#### Given records
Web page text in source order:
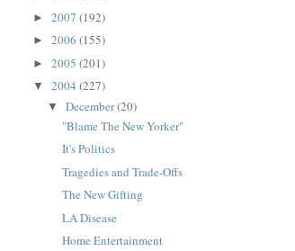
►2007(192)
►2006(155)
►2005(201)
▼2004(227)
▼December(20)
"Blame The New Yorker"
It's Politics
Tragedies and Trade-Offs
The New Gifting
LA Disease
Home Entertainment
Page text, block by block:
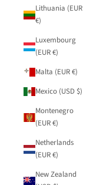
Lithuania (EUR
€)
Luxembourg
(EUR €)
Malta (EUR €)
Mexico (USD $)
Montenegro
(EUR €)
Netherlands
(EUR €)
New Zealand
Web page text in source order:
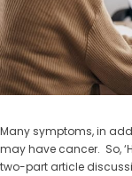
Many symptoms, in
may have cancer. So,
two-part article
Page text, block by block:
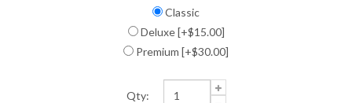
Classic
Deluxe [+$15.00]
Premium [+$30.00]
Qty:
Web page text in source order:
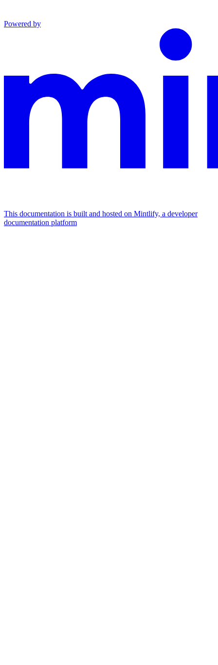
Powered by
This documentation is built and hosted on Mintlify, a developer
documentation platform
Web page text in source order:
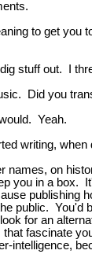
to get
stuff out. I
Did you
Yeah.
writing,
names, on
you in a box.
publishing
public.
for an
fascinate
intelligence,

#### Task
Could you set down every entry above exactly as it stands, with no images?

#### Reply
Web page text in source order:
►2007(192)
►2006(155)
►2005(201)
▼2004(227)
▼December(20)
"Blame The New Yorker"
It's Politics
Tragedies and Trade-Offs
The New Gifting
LA Disease
Home Entertainment
Page text, block by block:
Lithuania (EUR
€)
Luxembourg
(EUR €)
Malta (EUR €)
Mexico (USD $)
Montenegro
(EUR €)
Netherlands
(EUR €)
New Zealand
Web page text in source order:
Many symptoms, in
may have cancer. So,
two-part article
Page text, block by block:
Classic
Deluxe [+$15.00]
Premium [+$30.00]
Qty:
Web page text in source order:
Powered by
This documentation is built and hosted on Mintlify, a developer
documentation platform
Web page text in source order:
to get
stuff out. I
Did you
Yeah.
writing,
names, on
you in a box.
publishing
public.
for an
fascinate
intelligence,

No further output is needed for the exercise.